Please write out every entry below exactly, leaving out any pictures.

====== Available data ======

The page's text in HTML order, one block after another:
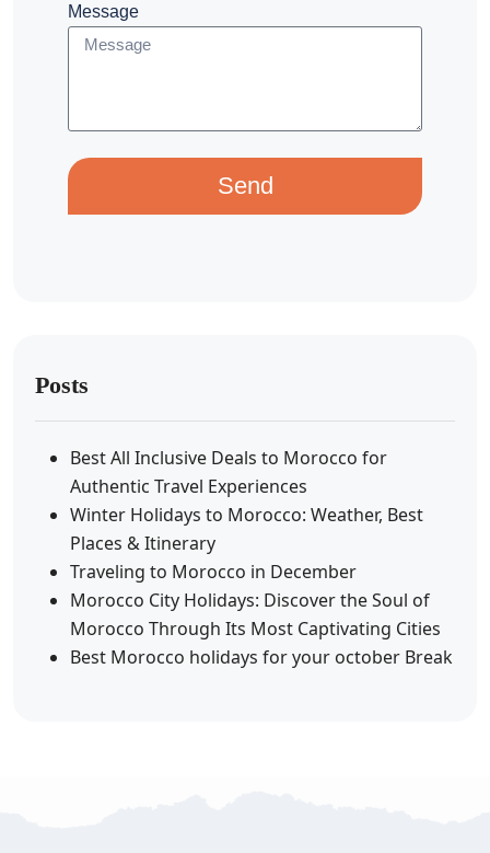
Message
Send
Posts
Best All Inclusive Deals to Morocco for
Authentic Travel Experiences
Winter Holidays to Morocco: Weather, Best
Places & Itinerary
Traveling to Morocco in December
Morocco City Holidays: Discover the Soul of
Morocco Through Its Most Captivating Cities
Best Morocco holidays for your october Break
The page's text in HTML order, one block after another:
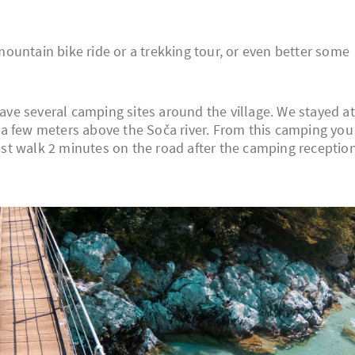
bike ride or a trekking tour, or even better some
several camping sites around the village. We stayed at
meters above the Soča river. From this camping you
walk 2 minutes on the road after the camping
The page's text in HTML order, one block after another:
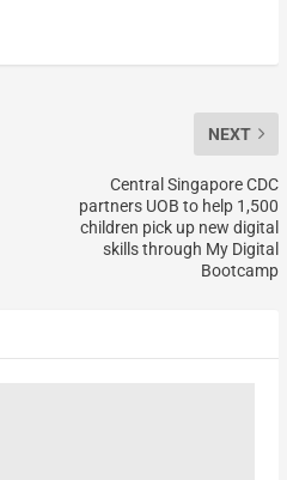
NEXT
Central Singapore CDC
partners UOB to help 1,500
children pick up new digital
skills through My Digital
Bootcamp
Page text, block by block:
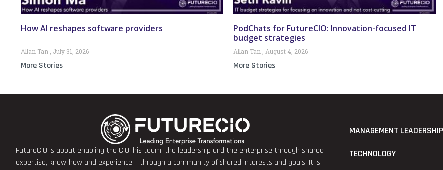
How AI reshapes software providers
Allan Tan July 31, 2026
More Stories
PodChats for FutureCIO: Innovation-focused IT
budget strategies
Allan Tan August 4, 2026
More Stories
FutureCIO is about enabling the CIO, his team, the leadership and the enterprise through shared
expertise, know-how and experience – through a community of shared interests and goals. It is
MANAGEMENT LEADERSHIP
TECHNOLOGY
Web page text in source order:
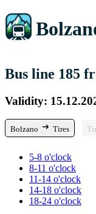
Bus line 185
Validity:
Bolzano Tires
5-8 o'clock
8-11 o'clock
11-14 o'clock
14-18 o'clock
18-24 o'clock
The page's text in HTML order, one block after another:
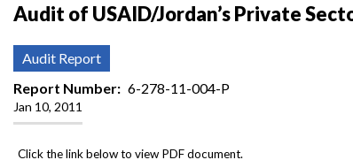
Statement
Authority,
Agencies
We
Oversee
Leadership
and
Other
Investigations
Fraud
Audit of USAID/Jordan’s Private
Audit Report
Report Number
6-278-11-004-P
Jan 10, 2011
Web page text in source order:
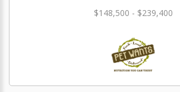
$148,500 - $239,400
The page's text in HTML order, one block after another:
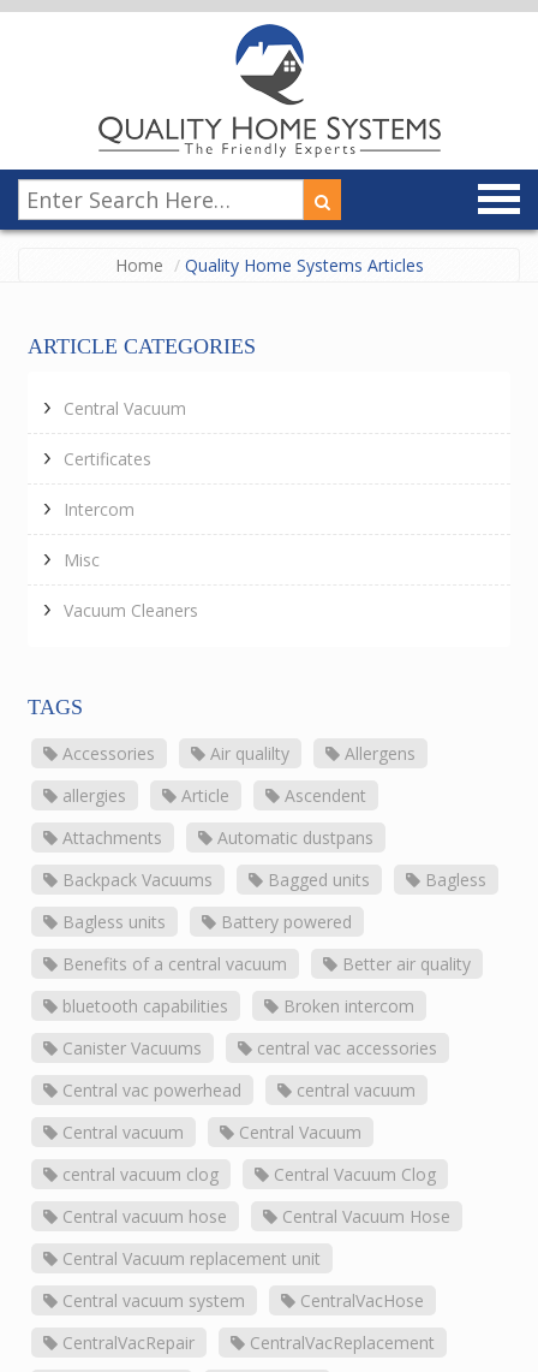
Home Quality Home Systems Articles
ARTICLE CATEGORIES
Central Vacuum
Certificates
Intercom
Misc
Vacuum Cleaners
TAGS
Accessories Air qualilty
Allergens
allergies
Article
Ascendent
Attachments
Automatic dustpans
Backpack Vacuums
Bagged units
Bagless
Bagless units
Battery powered
Benefits of a central vacuum
Better air quality
bluetooth capabilities
Broken intercom
Canister Vacuums
central vac accessories
Central vac powerhead
central vacuum
Central vacuum
Central Vacuum
central vacuum clog
Central Vacuum Clog
Central vacuum hose
Central Vacuum Hose
Central Vacuum replacement unit
Central vacuum system
CentralVacHose
CentralVacRepair
CentralVacReplacement
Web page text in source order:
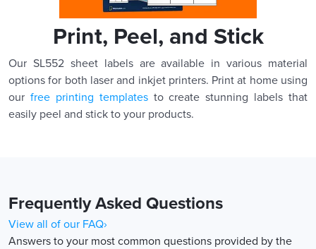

======

Output of the exercise:
The page's text in HTML order, one block after another:
Message
Send
Posts
Best All Inclusive Deals to Morocco for
Authentic Travel Experiences
Winter Holidays to Morocco: Weather, Best
Places & Itinerary
Traveling to Morocco in December
Morocco City Holidays: Discover the Soul of
Morocco Through Its Most Captivating Cities
Best Morocco holidays for your october Break
The page's text in HTML order, one block after another:
bike ride or a trekking tour, or even better some
several camping sites around the village. We stayed at
meters above the Soča river. From this camping you
walk 2 minutes on the road after the camping
The page's text in HTML order, one block after another:
NEXT
Central Singapore CDC
partners UOB to help 1,500
children pick up new digital
skills through My Digital
Bootcamp
Page text, block by block:
How AI reshapes software providers
Allan Tan July 31, 2026
More Stories
PodChats for FutureCIO: Innovation-focused IT
budget strategies
Allan Tan August 4, 2026
More Stories
FutureCIO is about enabling the CIO, his team, the leadership and the enterprise through shared
expertise, know-how and experience – through a community of shared interests and goals. It is
MANAGEMENT LEADERSHIP
TECHNOLOGY
Web page text in source order:
Bus line 185
Validity:
Bolzano Tires
5-8 o'clock
8-11 o'clock
11-14 o'clock
14-18 o'clock
18-24 o'clock
The page's text in HTML order, one block after another:
Statement
Authority,
Agencies
We
Oversee
Leadership
and
Other
Investigations
Fraud
Audit of USAID/Jordan’s Private
Audit Report
Report Number
6-278-11-004-P
Jan 10, 2011
Web page text in source order:
$148,500 - $239,400
The page's text in HTML order, one block after another:
Home Quality Home Systems Articles
ARTICLE CATEGORIES
Central Vacuum
Certificates
Intercom
Misc
Vacuum Cleaners
TAGS
Accessories Air qualilty
Allergens
allergies
Article
Ascendent
Attachments
Automatic dustpans
Backpack Vacuums
Bagged units
Bagless
Bagless units
Battery powered
Benefits of a central vacuum
Better air quality
bluetooth capabilities
Broken intercom
Canister Vacuums
central vac accessories
Central vac powerhead
central vacuum
Central vacuum
Central Vacuum
central vacuum clog
Central Vacuum Clog
Central vacuum hose
Central Vacuum Hose
Central Vacuum replacement unit
Central vacuum system
CentralVacHose
CentralVacRepair
CentralVacReplacement
Web page text in source order:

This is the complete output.